Menghafal al-Qur’an itu sulit en berat loh dulurr … apalagi bagi mahasiswa yang kuliah di UIN Malang ini dan kebetulan tempat tinggalnya di Mahad. Sungguh penuh dengan lika-liku belokan, tanjakan dan turunan.
Coba bayangkan …
Mahasiswa yang tinggal dimabna al-Faroby lantai tiga misalnya, untuk menuju kantor HTQ buat setoran, mesti melalui proses yang panjang dan berliku. Mulai turun dari kamarnya di lantai tiga terus jalan luruuus tapi nggak mulus lho, karena sesampainya digerbang Mahad, lah kok ada portal yang menghadang, kalo pun dia berhasil lolos dari portal itu, ternyata masih banyak jalan bercabang yang mengharuskan dia untuk memilih jalan mana yang harus dilewati. Mulai dari Bundaran Mastar, lek dia memilih jalur yang kekiri pasti akan berjumpa dengan pertigaan depan gedung Micro Teaching dan dilanjutkan dengan perempatan antara gedung Perpus, gedung Fakultas Saintek dan Fakultas Psikologi. Wuiihhh … sungguh petualangan yang mengasyikkan.

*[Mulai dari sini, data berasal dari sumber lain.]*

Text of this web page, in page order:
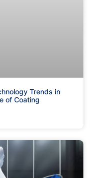
Trends in
of Coating
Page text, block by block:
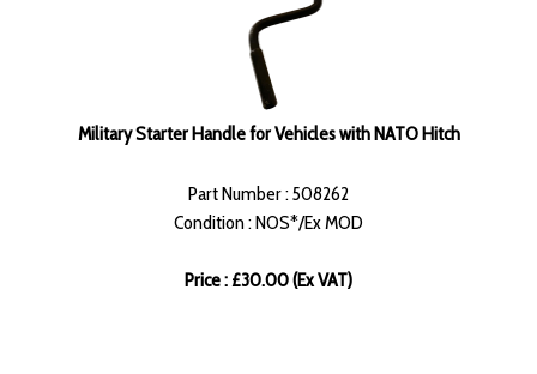
Military Starter Handle for Vehicles with NATO Hitch
Part Number : 508262
Condition : NOS*/Ex MOD
Price : £30.00 (Ex VAT)
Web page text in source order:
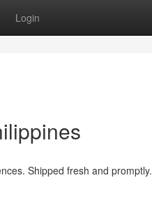
Login
Shipped fresh and promptly.
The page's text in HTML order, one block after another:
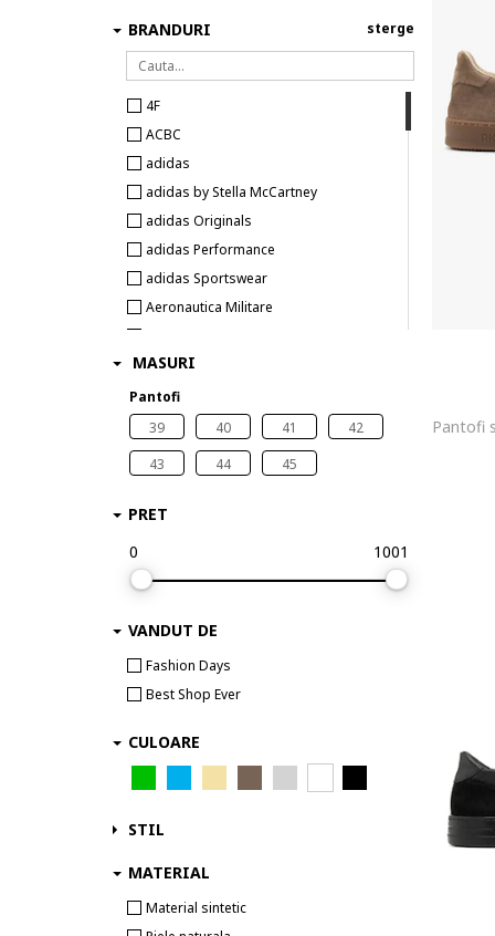
BRANDURI
4F
ACBC
adidas
adidas by Stella McCartney
adidas Originals
adidas Performance
adidas Sportswear
Aeronautica Militare
Aku
Aldo
Alexander McQueen
ALEXANDER SMITH
AllSaints
Alpina
Altra
Ami paris
AMIRI
Arkk Copenhagen
ARMANI EXCHANGE
Asics
Autry
B ORIGINALS
BADURA
sterge
MASURI
Pantofi
39
40 41
42
43
44 45
PRET
0
1001
VANDUT DE
Fashion Days
Best Shop Ever
CULOARE
STIL
MATERIAL
Material sintetic
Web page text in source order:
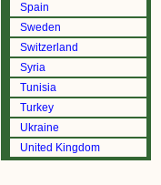
Spain
Sweden
Switzerland
Syria
Tunisia
Turkey
Ukraine
United Kingdom
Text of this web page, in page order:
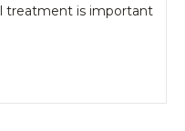
treatment is important
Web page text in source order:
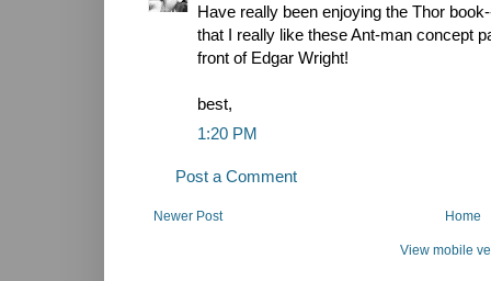
Have really been enjoying the Thor
that I really like these Ant-man concept
front of Edgar Wright!
best,
1:20 PM
Post a Comment
Newer Post Home
View mobile
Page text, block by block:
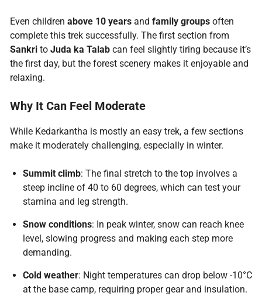
Even children above 10 yearsand family groupsoften
complete this trek successfully. The first section from
Sankrito Juda ka Talabcan feel slightly tiring because it’s
the first day, but the forest scenery makes it enjoyable and
relaxing.
Why It Can Feel Moderate
While Kedarkantha is mostly an easy trek, a few sections
make it moderately challenging, especially in winter.
Summit climb: The final stretch to the top involves a
steep incline of 40 to 60 degrees, which can test your
stamina and leg strength.
Snow conditions: In peak winter, snow can reach knee
level, slowing progress and making each step more
demanding.
Cold weather: Night temperatures can drop below -10°C
at the base camp, requiring proper gear and insulation.
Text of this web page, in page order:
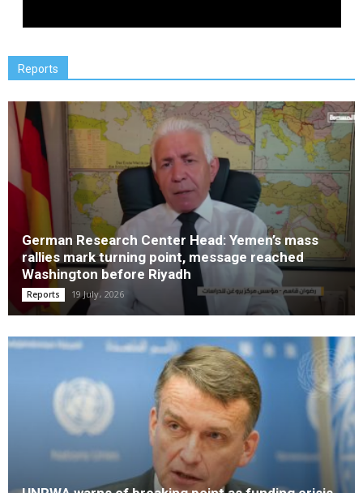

Tapi dulur … ini sih sakjane cobaan yang nggak begitu berat. Justru yang lebih berat adalah pas udah nyampek di kantor HTQ nya. Mengingat kantor itu terletak di lokasi yang strategis dan mendebarkan, yaitu ditengah-tengah peraduan para bidadari lhooo … lek dawuhnya mbah-mbah kita, cobaan mana lagi yang lebih berat bagi penghafal al-Qur’an selain pemandangan indah para bidadari beserta properti-propertinya?
Heuheuheu …
Aah … tapi maca’ ciiiihhh wanita sebegitu menakutkannya, kok sampai disebut-sebut sebagai cobaan dalam menghafal al-Qur’an? Pernah njagong dengan sufi penyair Jalaluddin ar-Rumi nggak? Dia pernah bilang bahwa Woman is a Ray of God, ini kalo diartikan dengan metode ngawur kan jadi gini: wanita adalah wajah Tuhan di dunia. Tulisan ‘Ray’ bacanya kan ‘rai’ dalam bahasa jawa, kalo di Indonesiakan artinya wajah.Mudeng nggak? Heuheuheu
Nah … kalo udah gitu, maka motivasi yang gimana lagi agar hidup ini menjadi lebih hidup kalo bukan karena wanita?? Gajah Mada menjadi sesangar itu ya karena dibelakangnya ada Dewi Gayatri, pak SBY juga kelihatan tegas karena memang dibelakangnya ada Sang Motivator yaitu bu Ani, bukan Mario Teguh lhooo … heuheuheu
Makanya itu saran saya buat dulur-dulur Qur’aner nggak usah lah terlalu takut pada wanita, apalagi dalam kehidupan berorganisasi. Niki Cuma saran nggehh … nggak direken juga nggak apa-apa.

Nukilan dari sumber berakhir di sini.